At selective colleges and universities — those that admit less than half of applicants — 68 percent of Latino students graduate and are more likely to do so on time. At other four-year institutions and two-year colleges, the Latino graduation rates are 47 and 17 percent, respectively.

Excelencia’s research found that highly selective schools are better equipped to meet the needs of Latino students than other four-year schools and community colleges, though the latter enroll the vast majority of college-going Latinos.

What are they doing differently? Excelencia’s analysis shows that selective institutions “invest significantly in the instructional, academic support, and student services of their students and have institutional practices intentionally serving Latino students,” Chief Operating Officer and Vice President for Policy Deborah Santiago said in a news release.

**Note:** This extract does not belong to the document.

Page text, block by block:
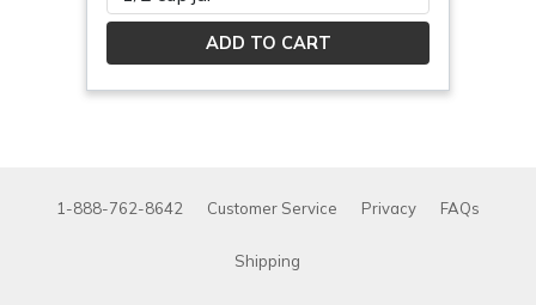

The highly selective University of California, Berkeley and Santa Barbara campuses, the University of La Verne and Stanford University, for example, had institutional support for Latino students across disciplines and through ethnic studies centers rather than in one centralized location. Financial aid, research opportunities and alumni networks also contributed to Latino student success, according to the report. (The University of La Verne and UC, Santa Barbara are Hispanic-serving institutions, a distinction given to colleges and universities with a full-time Latino student population of at least 25 percent, making them eligible for federal funds to support these students.)

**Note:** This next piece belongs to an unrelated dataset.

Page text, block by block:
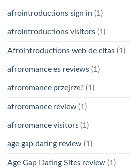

In general, campuses that are more selective also have more financial resources to support students. These schools spend an average of $36,600 per full-time student, compared to $28,500 at other four-year institutions, and $13,300 at two-year colleges.

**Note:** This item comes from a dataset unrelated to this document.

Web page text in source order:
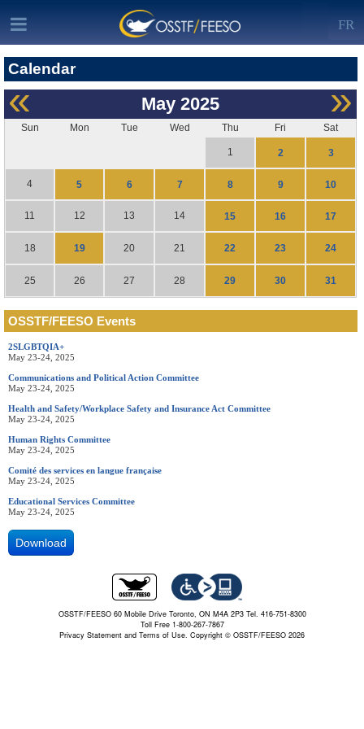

But selective institutions only educate 12 percent of the college-going Latino population. Previous Excelencia research has found that Latino students are mostly likely to enroll in community college, and half of Hispanic-serving institutions are community colleges.

A 2015 National Bureau of Economic Research study found that often, even Latino students who are academically talented don’t apply to elite institutions, preferring to attend less selective schools that are closer to home and/ or enroll large numbers of Latino students.

Still, Latino enrollment at the most selective institutions – about 10 percent of all institutions of higher education — is growing. The Excelencia report found that “while institutional capacity to enroll more students has not grown and admittance has gotten more competitive, Latinos’ representation is still increasing.”

It’s clear “selectivity matters, investment and expense matters,” Santiago said at a briefing on Capitol Hill Monday. “But we’re pushing to say, ‘What more matters?’ It can’t just be that. Do we just give, from a public policy level, you know, quadruple the money to two-year institutions, and we’re going to see this kind of grad rate? I think those of us that work in the space know that it’s not as simple as saying it’s just that.”

More in-depth conversations are needed, she said, to figure out how the methods selective schools are using to educate Latino students can be translated to other institutions of higher education.